One of the factors that is critical to understanding the spread of a virus is the reproduction number (R₀). R₀ indicates how many people one sick person can infect on an average, which shows how contagious an infectious disease is. The greater the R₀, the more infectious the disease is. If R₀ is 1, it means that every infected person can infect one new person. With an R₀ of 18, measles is the most contagious disease.

Scientists have found that the R₀ for COVID-19 is 2.5. This means that one COVID-19 positive patient can infect about 2 or 3 new people. If one person infects two new people, each of the two newly infected people can infect two others, resulting in four new cases. Each of these four people can infect two other people, which brings us to eight new cases. In this way, new cases keep adding up to the already existing cases exponentially.

Predicting the future

The spread of an infectious disease can be contained well if one is able to predict the future course of the outbreak. Mathematical modelling of infectious diseases has been crucial in this regard. Such models enable policy decisions that can quickly contain the spread of an epidemic.

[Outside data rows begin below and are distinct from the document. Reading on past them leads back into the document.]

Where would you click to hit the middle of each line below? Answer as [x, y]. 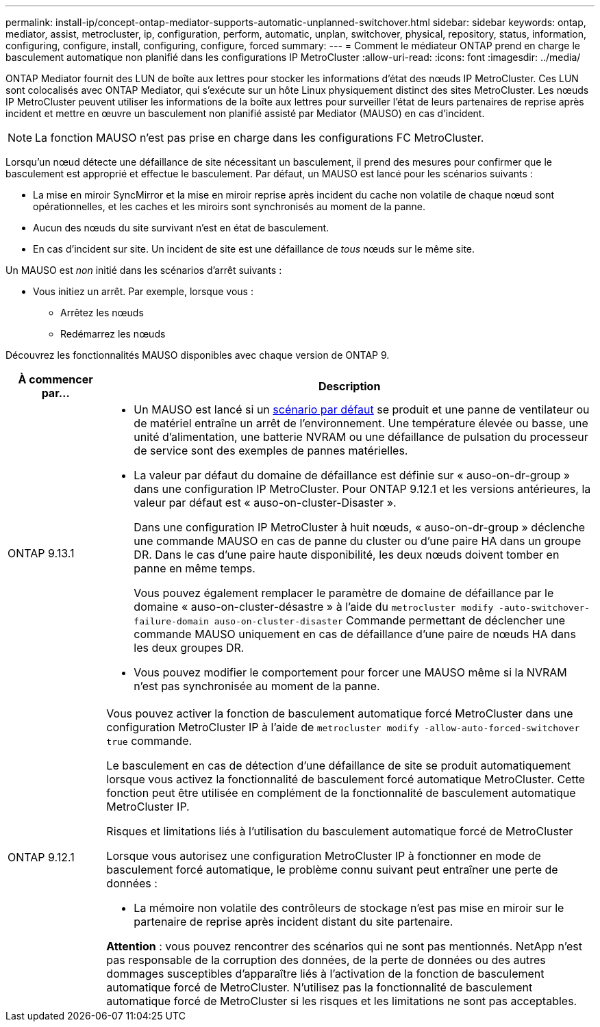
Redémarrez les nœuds [113, 334]
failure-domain [171, 621]
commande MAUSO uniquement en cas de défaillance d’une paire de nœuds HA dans [355, 634]
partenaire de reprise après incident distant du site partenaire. [293, 922]
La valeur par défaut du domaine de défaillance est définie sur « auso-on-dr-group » [352, 475]
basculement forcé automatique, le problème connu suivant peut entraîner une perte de [332, 870]
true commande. [149, 741]
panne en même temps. [195, 568]
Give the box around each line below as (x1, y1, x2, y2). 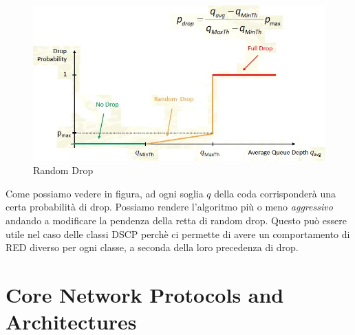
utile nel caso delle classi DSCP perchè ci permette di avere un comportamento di (6, 226, 350, 241)
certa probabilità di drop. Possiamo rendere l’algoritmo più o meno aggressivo (6, 199, 333, 214)
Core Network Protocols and (6, 280, 284, 308)
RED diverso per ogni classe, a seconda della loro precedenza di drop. (6, 240, 299, 255)
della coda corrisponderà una (214, 186, 336, 200)
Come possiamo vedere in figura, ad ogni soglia (6, 186, 204, 200)
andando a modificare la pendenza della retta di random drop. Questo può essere (6, 213, 347, 228)

Perhaps the first instance of mathematical modelling of the spread of a disease was Daniel Bernoulli’s model of the spread of smallpox in 1766. The model, created in defence of the practice of inoculating against smallpox, suggested that universal inoculation against smallpox would increase the life expectancy by 3 years and 2 months.

In the 1920s, two Scottish mathematicians named William O Kermarck and Anderson G McKendrick prepared a model that is now called the SIR model. In this model, they divided the people into three compartments – Susceptible (S), Infected (I), and Recovered (R). Several groups have used the SIR model to predict the casualties of COVID-19 pandemic and have influenced several policy decisions. Many modified versions of this model have also been used to predict the future course of the outbreak. For predicting the future enables better preparedness in the present.

Preventing the spread

One way to prevent the spread of a virus is to reduce the exposure of susceptible (or healthy) people to infected people by social distancing. By simply avoiding close contacts, we reduce the chance of an infected person coming in contact with susceptible people.

The practice of quarantine, as we know it today, began in the 14^th century when ships arriving in Venice were required to anchor for 40 days before landing. This was done to prevent the city from being infected by the plague. In fact, the word “quarantine” is derived from the Italian words “quaranta giorni”, which means 40 days.

The ideas of social distancing (maintaining a physical distance of about 6 feet) and quarantining (staying in isolation from others for a certain period, and watching for symptoms, to ensure that one is not infected) are instrumental in containing the spread of an epidemic.

The nutshell

From decoding an epidemic in the hindsight to predicting the future course of an outbreak, epidemiology has come a long way. In the early days, infectious agents behind many plagues were unknown or vague. Eventually, with the advances in science and medicine, infectious agents could be identified. Personal hygiene, social distancing, quarantining came to be practised more efficiently. The future course of an outbreak could be predicted, and necessary policy decisions could be made. Vaccines and drugs against many infectious agents were developed and used to treat and eradicate diseases. Centuries of advances in science and medicine has brought us to where we are today and show us the way ahead as well. Scientists and healthcare professionals across the globe are now working tirelessly for a breakthrough in tackling this pandemic. While they are at it, it’s time for us to sit on our couches and stay at a safe distance from people for a while.